晨光刚把病房的玻璃窗染成暖金色,周诗雨就捏着新拆封的星星贴纸走进来,却没见着那个往常会攥着草莓玩具等贴纸的小身影。病号服搭在床头,衣角处贴满的草莓、恐龙贴纸歪歪扭扭排成一排,而枕头底下,一张画着歪歪扭扭箭头的便签纸露了半截——是恩宁的“每日清单”,最底下用蜡笔写着加粗的“逃跑:去楼下花园看小鸟”。
“坏了,又跑了!”周诗雨捏着便签纸喊出声时,孙芮正端着温好的药走进来,听见这话手一抖,药碗差点晃出热气。两人刚冲出门,就看见沈小爱举着空了的水果盘从走廊那头跑过来,急得声音发颤:“我就转身拿个叉子,回头人就没了!”
三个身影刚冲下楼梯,就听见一楼大厅传来熟悉的奶声奶气——不是撒娇要贴纸,而是带着哭腔的“救命啊!拐卖儿童啦!”。循声望去,恩宁正攥着病号服的衣角往大门跑,小皮鞋在瓷砖地上敲出“哒哒”的急响,跑两步就忍不住弯着腰咳两声,小脸涨得通红,额前的碎发都被汗浸湿了。
“恩宁!站住!”袁一琦刚从外面买完蛋糕回来,正好撞见这一幕,赶紧把蛋糕盒往旁边护士站一放,伸手就去拦。可小团子像是攒足了劲儿,居然灵活地从她胳膊底下钻了过去,顺着大门的缝隙溜到了医院外的街道上。
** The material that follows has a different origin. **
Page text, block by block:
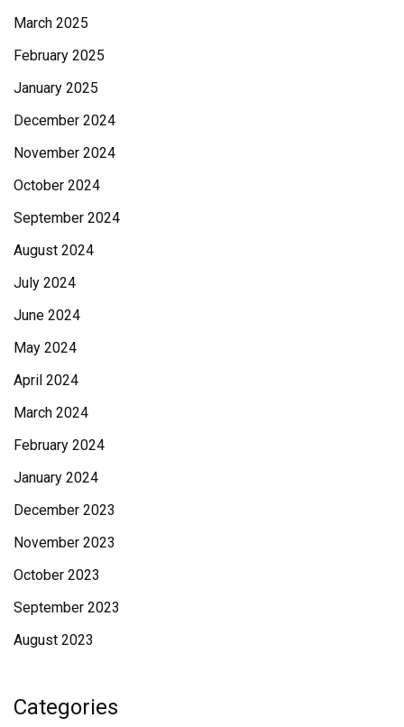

“这孩子!”袁一琦追出去时,恩宁已经跑出了十几米远,小小的身影在早高峰的人群里钻来钻去。路过的大妈看见七八个姑娘追着一个咳得直喘的小孩跑,还听见小孩喊“救命”,赶紧上前拉住跑在最前面的沈小爱:“你们这是干啥啊?这么多人抓个孩子,别是拐人的吧?”
“阿姨不是的!”沈小爱急得快哭了,指着前面还在跑的恩宁,“那是我们妹妹,她怕打针,跑出来了!”话音刚落,就看见恩宁突然停在马路边,捂着嘴剧烈地咳嗽起来,肩膀一抽一抽的,可等绿灯一亮,又攥着衣角往马路对面跑。
“小心车!”周诗雨的心瞬间提到了嗓子眼,拔腿就追,高跟鞋踩在马路牙子上差点崴到。马路上的汽车纷纷减速,司机探出头看这惊险的一幕,恩宁却像没听见似的,小步子迈得飞快,跑到对面人行道上,还不忘回头冲姐姐们喊:“我才不会被撞到!我很小心的!”
喊完又接着跑,只是咳嗽声越来越重,跑两步就得扶着路边的树喘口气。孙芮趁机追上去,伸手想把她抱起来,却被她一扭身子躲开,又往另一条小巷里钻。“恩宁,别跑了,你咳得这么厉害,会难受的!”孙芮放缓了脚步,声音放得软软的,“我们不打针了,先回去吃蛋糕好不好?今天是巧克力味的。”
小团子的脚步顿了顿,捂着嘴咳得眼泪都出来了,却还是摇了摇头,攥着衣角往巷子里缩:“不……不打针……”话没说完,又是一阵剧烈的咳嗽,身子晃了晃,差点摔倒在地。周诗雨赶紧冲上去,一把把她抱进怀里,手刚碰到她的后背,就感觉到滚烫的温度——这一跑,居然还发起烧来了。
“傻孩子,”周诗雨抱着她往回走,声音里带着后怕,“你要是摔了、被车碰到了,姐姐们该多担心啊。”恩宁窝在她怀里,咳嗽声渐渐轻了,小手却还紧紧攥着那张藏在口袋里的“逃跑清单”,纸上的箭头被汗水浸得有些模糊。